[MATERIAL FOR THE TASK Boundary: Start]
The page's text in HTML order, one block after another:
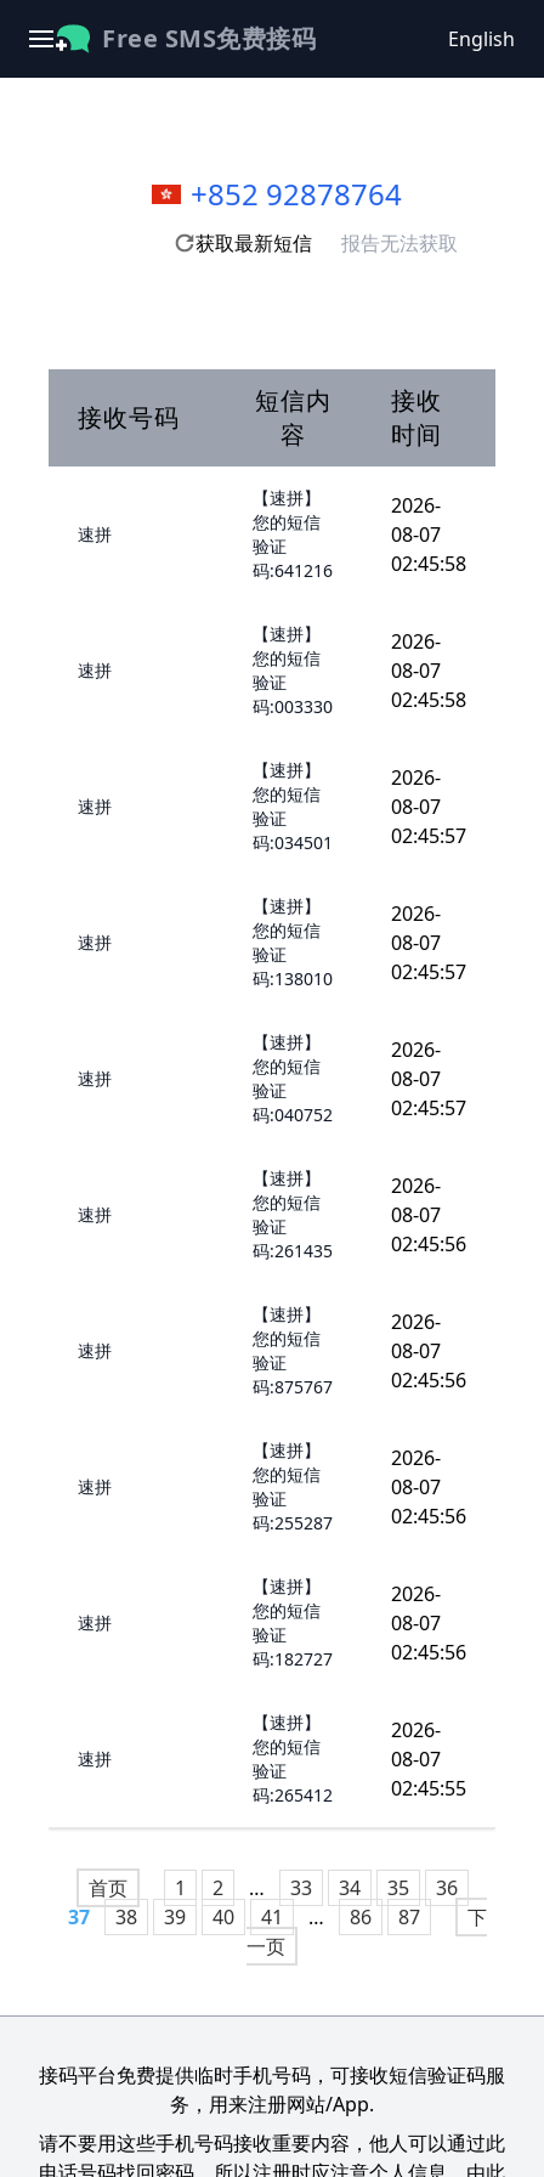
Free SMS免费接码 English
+852 92878764
获取最新短信 报告无法获取
接收号码
短信内
容
接收
时间
速拼
【速拼】
您的短信
验证
码:641216
2026-
08-07
02:45:58
速拼
【速拼】
您的短信
验证
码:003330
2026-
08-07
02:45:58
速拼
【速拼】
您的短信
验证
码:034501
2026-
08-07
02:45:57
速拼
【速拼】
您的短信
验证
码:138010
2026-
08-07
02:45:57
速拼
【速拼】
您的短信
验证
码:040752
2026-
08-07
02:45:57
速拼
【速拼】
您的短信
验证
码:261435
2026-
08-07
02:45:56
速拼
【速拼】
您的短信
验证
码:875767
2026-
08-07
02:45:56
速拼
【速拼】
您的短信
验证
码:255287
2026-
08-07
02:45:56
速拼
【速拼】
您的短信
验证
码:182727
2026-
08-07
02:45:56
速拼
【速拼】
您的短信
验证
码:265412
2026-
08-07
02:45:55
首页 1 2 … 33 34 35
36
37
38 39 40 41 … 86 87
下
一页
接码平台免费提供临时手机号码，可接收短信验证码服
务，用来注册网站/App.
请不要用这些手机号码接收重要内容，他人可以通过此
电话号码找回密码，所以注册时应注意个人信息，由此
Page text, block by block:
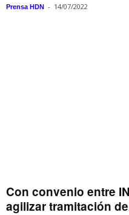
Prensa HDN - 14/07/2022
Con convenio entre
agilizar tramitación
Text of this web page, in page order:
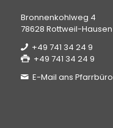
Bronnenkohlweg 4
78628 Rottweil-Hausen
+49 741 34 24 9
+49 741 34 24 9
E-Mail ans Pfarrbüro
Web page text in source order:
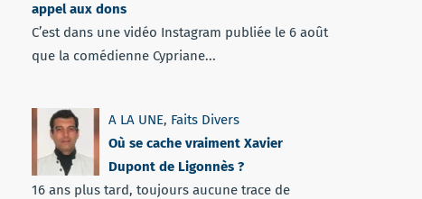
appel aux dons
C’est dans une vidéo Instagram publiée le 6 août
que la comédienne Cypriane...
A LA UNE, Faits Divers
Où se cache vraiment Xavier
Dupont de Ligonnès ?
16 ans plus tard, toujours aucune trace de
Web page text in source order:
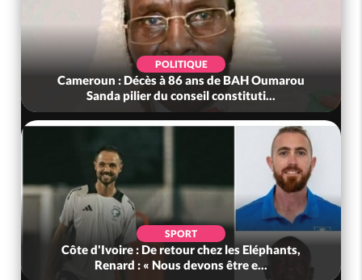
POLITIQUE
Cameroun : Décès à 86 ans de BAH Oumarou
Sanda pilier du conseil constituti...
SPORT
Côte d'Ivoire : De retour chez les Eléphants,
Renard : « Nous devons être e...
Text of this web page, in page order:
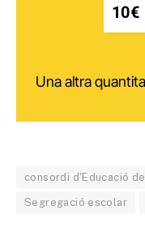
10€
Una altra
consordi d'Educació
Segregació escolar
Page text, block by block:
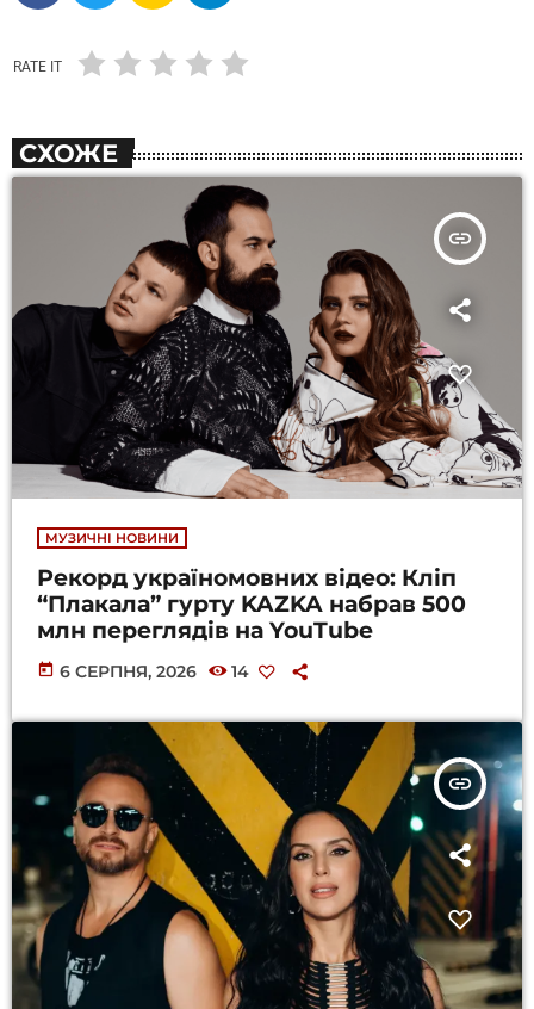
RATE IT
СХОЖЕ
insert_link
МУЗИЧНІ НОВИНИ
Рекорд україномовних відео: Кліп
“Плакала” гурту KAZKA набрав 500
млн переглядів на YouTube
today 6 СЕРПНЯ, 2026 14
insert_link
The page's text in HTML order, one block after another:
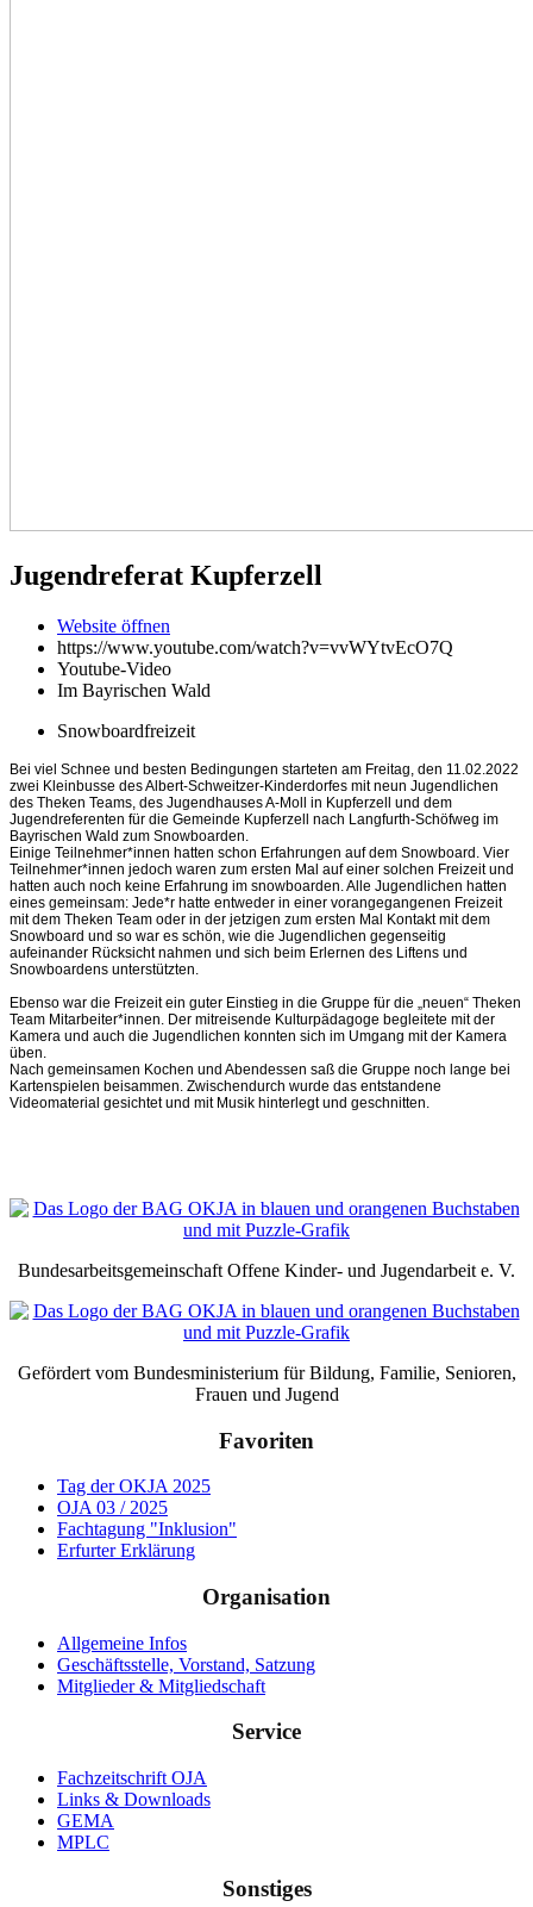
Jugendreferat Kupferzell
Website öffnen
https://www.youtube.com/watch?v=vvWYtvEcO7Q
Youtube-Video
Im Bayrischen Wald
Snowboardfreizeit
Bei viel Schnee und besten Bedingungen starteten am Freitag, den 11.02.2022
zwei Kleinbusse des Albert-Schweitzer-Kinderdorfes mit neun Jugendlichen
des Theken Teams, des Jugendhauses A-Moll in Kupferzell und dem
Jugendreferenten für die Gemeinde Kupferzell nach Langfurth-Schöfweg im
Bayrischen Wald zum Snowboarden.
Einige Teilnehmer*innen hatten schon Erfahrungen auf dem Snowboard. Vier
Teilnehmer*innen jedoch waren zum ersten Mal auf einer solchen Freizeit und
hatten auch noch keine Erfahrung im snowboarden. Alle Jugendlichen hatten
eines gemeinsam: Jede*r hatte entweder in einer vorangegangenen Freizeit
mit dem Theken Team oder in der jetzigen zum ersten Mal Kontakt mit dem
Snowboard und so war es schön, wie die Jugendlichen gegenseitig
aufeinander Rücksicht nahmen und sich beim Erlernen des Liftens und
Snowboardens unterstützten.
Ebenso war die Freizeit ein guter Einstieg in die Gruppe für die „neuen“ Theken
Team Mitarbeiter*innen. Der mitreisende Kulturpädagoge begleitete mit der
Kamera und auch die Jugendlichen konnten sich im Umgang mit der Kamera
üben.
Nach gemeinsamen Kochen und Abendessen saß die Gruppe noch lange bei
Kartenspielen beisammen. Zwischendurch wurde das entstandene
Videomaterial gesichtet und mit Musik hinterlegt und geschnitten.
Bundesarbeitsgemeinschaft Offene Kinder- und Jugendarbeit e. V.
Gefördert vom Bundesministerium für Bildung, Familie, Senioren,
Frauen und Jugend
Favoriten
Tag der OKJA 2025
OJA 03 / 2025
Fachtagung "Inklusion"
Erfurter Erklärung
Organisation
Allgemeine Infos
Geschäftsstelle, Vorstand, Satzung
Mitglieder & Mitgliedschaft
Service
Fachzeitschrift OJA
Links & Downloads
GEMA
MPLC
Sonstiges
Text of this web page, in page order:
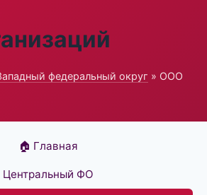
федеральный округ » ООО
🏠 Главная
Центральный ФО
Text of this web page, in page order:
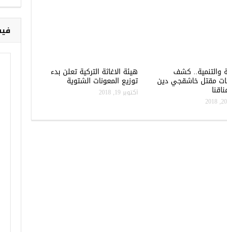
والتنمية.. كشف
مقتل خاشقجي دين
هيئة الاغاثة التركية تعلن بدء
توزيع المعونات الشتوية
أكتوبر 19, 2018
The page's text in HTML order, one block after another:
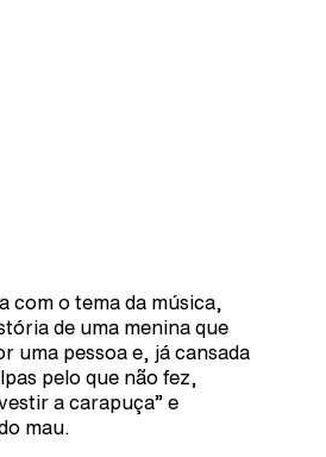
com o tema da música,
de uma menina que
uma pessoa e, já cansada
pelo que não fez,
a carapuça” e
mau.
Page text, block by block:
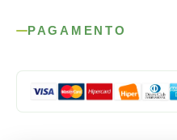
PAGAMENTO
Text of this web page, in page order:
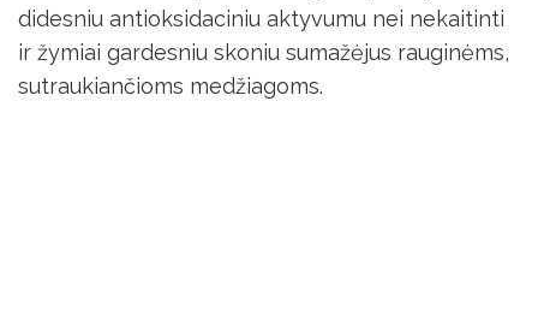
didesniu antioksidaciniu aktyvumu nei nekaitinti
ir žymiai gardesniu skoniu sumažėjus rauginėms,
sutraukiančioms medžiagoms.
[MATERIAL FOR THE TASK Boundary: End]
- _TASK STATEMENT_: Return all lines of the data in which the string "Theken" appears.

- _RESULT OF THE EXERCISE_:
des Theken Teams, des Jugendhauses A-Moll in Kupferzell und dem
mit dem Theken Team oder in der jetzigen zum ersten Mal Kontakt mit dem
Ebenso war die Freizeit ein guter Einstieg in die Gruppe für die „neuen“ Theken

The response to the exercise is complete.